Iran has declared a cultural war with one of the world's largest museums, the Louvre in Paris, which it accuses of reneging on a promise to send part of its collection of ancient Persian artefacts to an exhibition in Tehran.
The Iranian vice president and culture minister, Hamid Baghai, said this week that Tehran was cutting all relations with the museum but he failed to pursue a threat, made in February, to sever all cultural links between Iran and France.
The dispute has similarities with a row last year between Tehran and the British Museum. Iran demanded damages and threatened to cut links with the London museum after it postponed the loan of the Cyrus Cylinder, one of the most significant examples of early cuneiform writing from ancient Persia. The cylinder was eventually sent in September to a very successful exhibition in the capital.
Officials at the Louvre deny promising to send part of their Persian collection – one of the finest in the world – for display in Iran. They say a general cultural accord with Iran, which ends in June, spoke vaguely of possible loans but made no commitments.
Iran has not publicly asked for any specific items in the collection but the museum holds some of the most important Persian objects, including a basalt tablet engraved with the Code of Hammurabi, found in Iran by the French archaeologist Jacques de Morgan in 1901. The code of the 17th century BC Babylonian king is one of the oldest known sets of laws.
The tablet includes the injunction: "If a man knocks the teeth out of another man his own teeth will be knocked out."

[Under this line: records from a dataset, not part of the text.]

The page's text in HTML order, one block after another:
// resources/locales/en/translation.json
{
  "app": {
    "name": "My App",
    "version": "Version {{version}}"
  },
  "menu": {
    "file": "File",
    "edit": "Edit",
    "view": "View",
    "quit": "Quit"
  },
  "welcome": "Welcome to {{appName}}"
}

Although the Franco-Iranian row has not got to the fisticuffs stage it does reflect an increasingly militant attitude by several Middle Eastern countries to large parts of their ancient cultural heritage being in museums in Europe and the United States.
Hamid Baghai, Iran's culture, heritage, handicrafts and tourism minister, said: "Based on our agreement, [the Louvre] should have sent us some artefacts in order to set up an exhibition here but for unknown reasons they have not."

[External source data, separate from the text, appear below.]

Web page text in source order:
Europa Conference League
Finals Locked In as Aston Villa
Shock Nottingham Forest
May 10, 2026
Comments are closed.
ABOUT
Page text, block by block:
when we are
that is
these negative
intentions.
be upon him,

"In the cultural field, we do not accept that European countries look down on us."
Officials at the Louvre said the museum had never signed a "precise and definite" agreement to send items to Iran. They said there was a "partnership" agreement which spoke of possible exhibitions but no definite plans.
Iran did, however, lend artefacts from the Safavid-era (1501-1736) to the Louvre's exhibition called, "The Song of the World" from October 2007. Tehran claims it was led to expect the French museum would allow part of its Persian collection to go to Iran in return.
The Louvre collection, running to hundreds of objects, was removed from Persia, as it was then known, by French archaeologists in the 19th century.
As well as the Code of Hammurabi, the Louvre also has large sections of ornamental walls from the palace of the Persian emperor Darius I (522-486 BC) including a beautiful frieze of lions and a frieze of archers. These were acquired in the 1880s by the French archaeologist Marcel Dieulafoy.